Mark Wallinger is one of the elders of the YBA (Young British Artist) group and considered by some to be the most intellectual; James Joyce’s Ulysses was the subject of his BA dissertation at Chelsea College of Art – he went on to Goldsmiths, where he later taught Damien Hirst and Gary Hume. Wallinger came to prominence in the 2000s with his photographic reinterpretation of Stubbs’ Whistlejacket, called Ghost (2001) and with his plan for an enormous sculpture of a white stallion in Ebbsfleet, Kent – which sadly is still pending due to lack of funding. Horses and their classification are a cipher, Wallinger argued, for Britons’ obsession with race, class and gender.
His new exhibition at Hauser & Wirth gallery in London, from February 26 to May 7, delves deeper and is inspired by Freud’s delineation of the id, ego and superego. It features giant abstract monochrome paintings (each costing £165,000, example pictured) that examine, says the gallery’s blurb, “how, as human beings, we operate between our instinctual urges, our attachment to our identities, and the ways in which we judge ourselves as members of a certain culture”.
Wallinger himself says: “The id is driven by the pleasure principle, which strives for immediate gratification of all desires, wants and needs. If these needs are not satisfied immediately, the result is a state of anxiety or tension.”
Globules of paint smeared by hand create pictures reminiscent of Yves Klein’s body paintings or Japanese ink drawings.
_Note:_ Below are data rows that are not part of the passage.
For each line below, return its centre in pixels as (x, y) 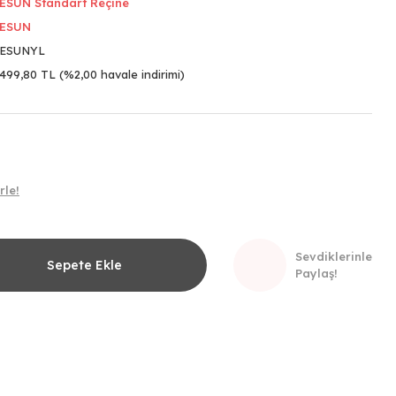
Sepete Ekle (84, 265)
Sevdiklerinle (334, 256)
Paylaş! (316, 273)
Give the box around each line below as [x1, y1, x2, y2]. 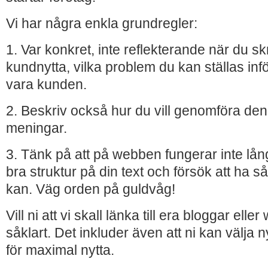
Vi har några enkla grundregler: [6, 16, 197, 31]
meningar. [6, 120, 67, 136]
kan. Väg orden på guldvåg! [6, 181, 175, 197]
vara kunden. [6, 77, 87, 92]
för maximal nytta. [6, 242, 114, 258]
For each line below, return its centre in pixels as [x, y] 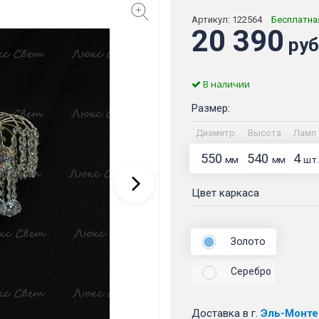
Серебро [251, 272]
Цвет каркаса [225, 193]
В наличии [225, 84]
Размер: [211, 109]
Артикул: [212, 20]
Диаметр [215, 133]
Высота [265, 133]
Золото [247, 241]
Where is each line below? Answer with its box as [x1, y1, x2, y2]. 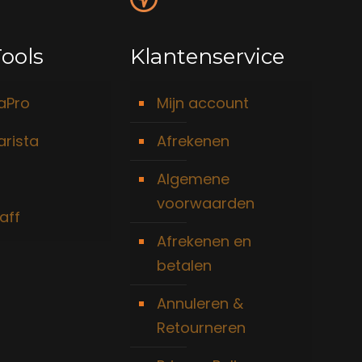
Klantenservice [130, 44, 285, 69]
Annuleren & [157, 293, 244, 314]
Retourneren [157, 318, 246, 338]
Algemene [157, 169, 230, 189]
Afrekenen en [157, 231, 252, 251]
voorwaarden [157, 193, 255, 213]
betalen [157, 255, 213, 276]
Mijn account [157, 93, 250, 113]
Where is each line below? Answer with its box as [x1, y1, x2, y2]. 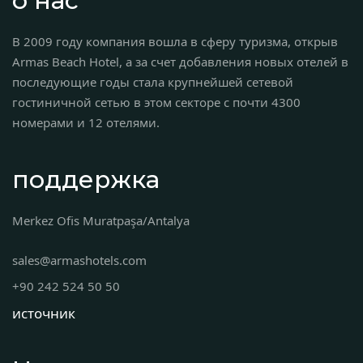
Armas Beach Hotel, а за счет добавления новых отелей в [12, 53, 348, 70]
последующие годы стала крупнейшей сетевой [12, 73, 293, 90]
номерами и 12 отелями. [12, 113, 160, 130]
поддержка [12, 164, 160, 194]
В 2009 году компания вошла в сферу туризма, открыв [12, 32, 338, 49]
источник [12, 303, 75, 322]
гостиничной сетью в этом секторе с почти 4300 [12, 93, 301, 110]
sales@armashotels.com [12, 251, 147, 268]
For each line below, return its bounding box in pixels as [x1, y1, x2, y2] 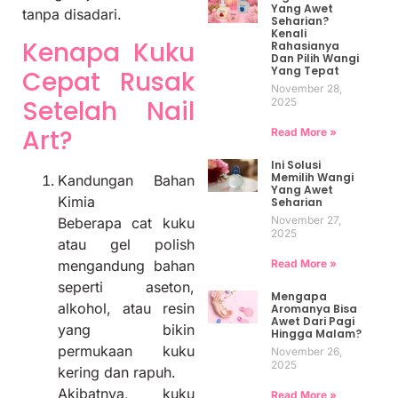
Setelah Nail [22, 93, 195, 129]
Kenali [270, 25, 306, 41]
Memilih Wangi [270, 169, 354, 185]
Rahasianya [270, 37, 339, 53]
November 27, [270, 212, 341, 227]
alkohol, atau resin [58, 298, 195, 317]
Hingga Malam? [270, 325, 362, 341]
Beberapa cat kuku [58, 213, 195, 232]
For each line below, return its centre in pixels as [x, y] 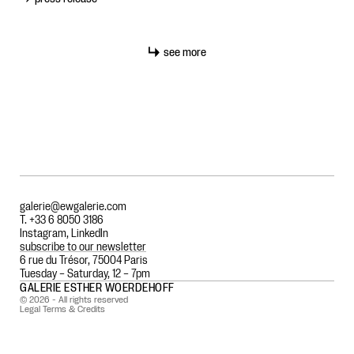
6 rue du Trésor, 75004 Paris [84, 260]
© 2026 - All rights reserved [74, 299]
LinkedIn [90, 233]
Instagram [43, 233]
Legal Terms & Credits [62, 308]
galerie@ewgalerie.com [73, 206]
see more [185, 52]
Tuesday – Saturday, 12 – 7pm [85, 273]
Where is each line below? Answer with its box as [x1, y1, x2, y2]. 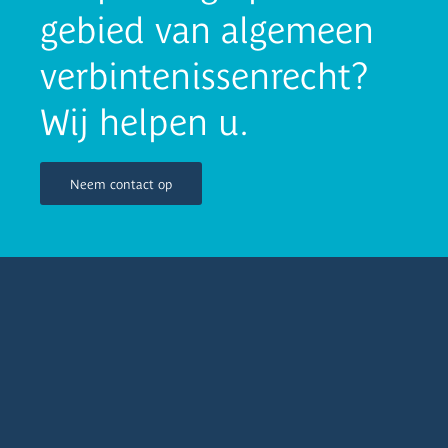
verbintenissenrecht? [40, 55, 369, 97]
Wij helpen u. [40, 101, 249, 143]
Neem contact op [70, 177, 172, 192]
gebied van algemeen [40, 9, 374, 51]
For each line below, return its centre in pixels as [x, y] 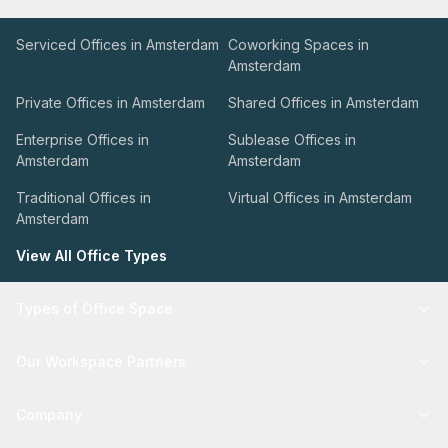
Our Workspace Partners [101, 361]
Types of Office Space [94, 308]
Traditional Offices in [83, 197]
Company [49, 414]
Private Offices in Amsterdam [110, 102]
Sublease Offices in [292, 139]
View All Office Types [91, 255]
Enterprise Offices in [82, 139]
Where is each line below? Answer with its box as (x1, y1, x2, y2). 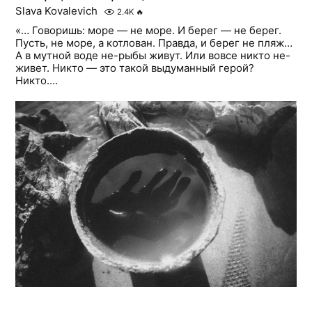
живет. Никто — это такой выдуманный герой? (15, 61, 255, 75)
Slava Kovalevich (15, 4, 98, 18)
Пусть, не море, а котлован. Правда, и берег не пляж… (15, 36, 293, 50)
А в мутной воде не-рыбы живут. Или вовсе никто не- (15, 49, 291, 63)
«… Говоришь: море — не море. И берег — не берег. (15, 24, 282, 38)
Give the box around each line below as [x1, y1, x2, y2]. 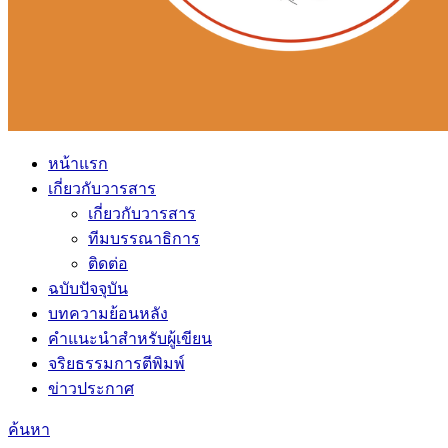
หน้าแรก [48, 155, 108, 172]
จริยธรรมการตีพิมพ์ [48, 355, 185, 372]
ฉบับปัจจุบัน [48, 280, 128, 297]
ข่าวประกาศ [48, 380, 134, 397]
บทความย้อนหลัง [48, 305, 168, 322]
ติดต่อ [88, 255, 128, 272]
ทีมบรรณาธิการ [88, 230, 200, 247]
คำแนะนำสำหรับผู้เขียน [48, 330, 212, 347]
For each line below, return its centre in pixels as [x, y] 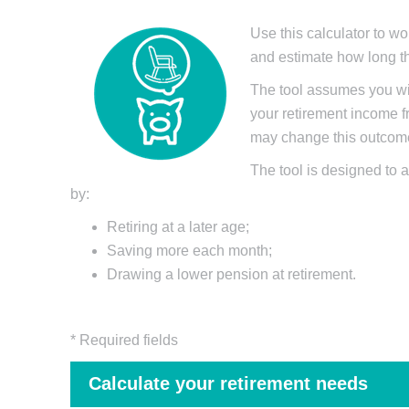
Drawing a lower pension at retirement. [231, 274]
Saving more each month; [189, 250]
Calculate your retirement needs [228, 384]
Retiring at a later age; [178, 226]
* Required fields [124, 340]
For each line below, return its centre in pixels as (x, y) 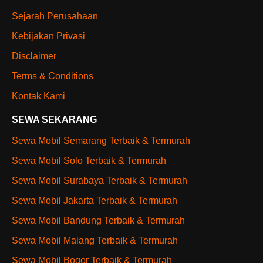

In the same way that Leonardo da Vinci instructed any artist lacking in inspiration to stare at a wall or a pebble until his imagination was fired by the scratches or striations, so Wallinger leaves it to the viewer to decide what it is he has painted – moss, rabbits, X-rays, vaginas? The answer is all or none, depending on who is looking at them.
Also on display is Superego, a mirrored version of the revolving Scotland Yard sign. “The superego acts to perfect and civilise our behaviour,” explains Wallinger. “It works to suppress all unacceptable urges of the id and struggles to make the ego act upon idealistic standards rather than upon realistic principles. The revolving New Scotland Yard sign is a brand, a logo, the seat of authority, the all-seeing eye, omnipresent and omniscient.”
Two films continue the theme of surveillance. One, Orrery, features an oak tree on a roundabout during different seasons. “The oak tree on its island is a cameo of Britain,” says Wallinger. The second film is of a barber’s shop where the only moving item is the stripy pole outside, whose movement gives an impression of “endlessness” – not unlike the ruminations of this philosopher artist.